For additional information on how to create reports and analyze cohorts, watch Simpson’s webinar or download the slides at the end of this article.

Copyright © 2023 Authority Media Network, LLC. All rights reserved. Reproduction without permission is prohibited.


Segmentation is an important piece of the puzzle to ensure companies are valuing their products adequately and creating higher value subscriptions, not just adding subscribers.

“Segmenting your audience is the best way to achieve long-term growth, optimize user experience, and understand where your customers fit in your customer ecosystem. So then you can figure out how to promote or cross-sell, etc.,” says Simpson.

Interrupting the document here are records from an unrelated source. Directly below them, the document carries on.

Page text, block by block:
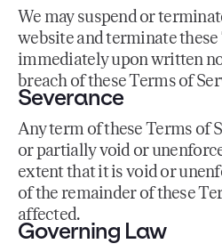
We may suspend or
website and terminate
immediately upon written
breach of these Terms of
Severance
Any term of these Terms of
or partially void or
extent that it is void or
of the remainder of these
affected.
Governing Law
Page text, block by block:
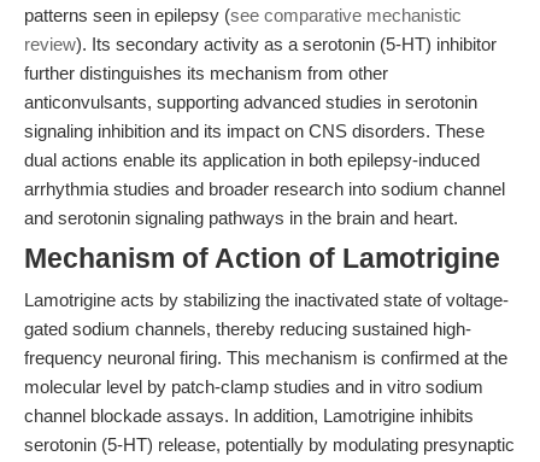
patterns seen in epilepsy (see comparative mechanistic
review). Its secondary activity as a serotonin (5-HT) inhibitor
further distinguishes its mechanism from other
anticonvulsants, supporting advanced studies in serotonin
signaling inhibition and its impact on CNS disorders. These
dual actions enable its application in both epilepsy-induced
arrhythmia studies and broader research into sodium channel
and serotonin signaling pathways in the brain and heart.
Mechanism of Action of Lamotrigine
Lamotrigine acts by stabilizing the inactivated state of voltage-
gated sodium channels, thereby reducing sustained high-
frequency neuronal firing. This mechanism is confirmed at the
molecular level by patch-clamp studies and in vitro sodium
channel blockade assays. In addition, Lamotrigine inhibits
serotonin (5-HT) release, potentially by modulating presynaptic

Simpson also says that companies can use segmentation to create dynamic programs like paywalls, packaging, promotions, and content for the purposes of acquisition and retention. She shares the following examples of segmenting to get the highest LTV:

  • Revenue/purchase value
  • Plan, usage, upgrade
  • Acquisition channel
  • Funnel stage/place in buying process
  • Geographic, demographic, vertical
  • Interest-based behavior
  • Most likely to churn and when

Simpson shares the example of how PupBox tailors their onboarding communications based on segmentation.

Source: Recurly

Ideal customer profile

Once companies have identified their ideal customer, companies can use the following tactics and techniques to maximize customer lifetime value:

  • Build customer personas based on key buyers (who they are, what they care about, sites they engage with)
  • Define messaging and value propositions
  • Prepping content, create offers and products
  • Advertise where readers are
  • Tailor offers, promotions and communications
  • Create a reporting framework
Source: Recurly


Another way to optimize LTV is to look at which channels are producing customers with the highest LTV.

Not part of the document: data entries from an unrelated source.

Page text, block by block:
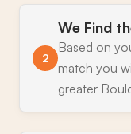
2
We Find
Based on
match you
greater
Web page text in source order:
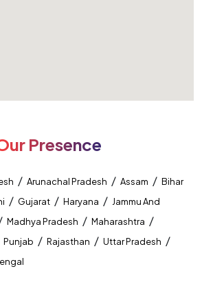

“When it comes to channels, I’m always looking to what channels produce customers with the highest LTV? So if you’re now segmenting your data by acquisition channel, you should know which channels are most effective and return the highest ROI and conversions, etc.,” Simpson explains. “Then you know where to focus efforts, where to put more budget, and what to optimize first.”

“For example, if you’re using paid ads for advertising, I would create a testing framework and optimize those channels first to expand them. And then include additional ads targeted to your highest converting audiences before then expanding into a net-new channel, so you nail that first channel first, and then expand into a new area to test. You have an ‘always running’ engine that gives you a baseline,” says Simpson.

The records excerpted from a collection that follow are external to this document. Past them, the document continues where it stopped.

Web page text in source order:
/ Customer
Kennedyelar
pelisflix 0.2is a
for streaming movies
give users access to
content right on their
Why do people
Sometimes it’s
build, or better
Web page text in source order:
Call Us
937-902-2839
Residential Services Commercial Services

“Drive revenue by pivoting and expanding your offers and revenue streams, so find new ways to engage your existing customer base, and then to find net-new customers. Now that you’ve identified patterns of different customer segments, you can leverage that data to infer patterns of other buyers and what their interests might be,” Simpson adds.


For programs, Simpson recommends putting resources where they yield the best results, doubling down on what works and refining the offering from there.

“Because it’s not a one-size-fits-all for programs. If you have different buyers, they come to you from different places, they like different things, and they have different habits. It’s really finding the programs that are going to speak to people in how they want to be spoken to. And that’s why segmentation is such a big point,” says Simpson.

Upsell and cross-selling tactics

Here are some tactics subscription companies can use to upsell and cross-sell their subscription products and services:

  • Tag content, items, areas of the product by persona interest, value, topic, etc.
  • Use dynamic content to recommend content, cross-promote products, and samples in boxes.
  • Create personalized experiences with content hubs, bespoke products that feature suggested items.
  • Find new avenues to promote complementary products based on insights.
Source: Envato Elements

Key takeaways

Simpson shares key takeaways for recurring billing merchants:

  • Use cohorts for a deeper understanding of your customer base.
  • Segmentation is the most impactful way to deliver consistent value.
  • Focus efforts on the ideal customer profile to deliver the highest LTV and ROI.
  • Optimize for CAC:LTV with acquisition efforts.
  • Optimize for LTV includes reducing failed transactions.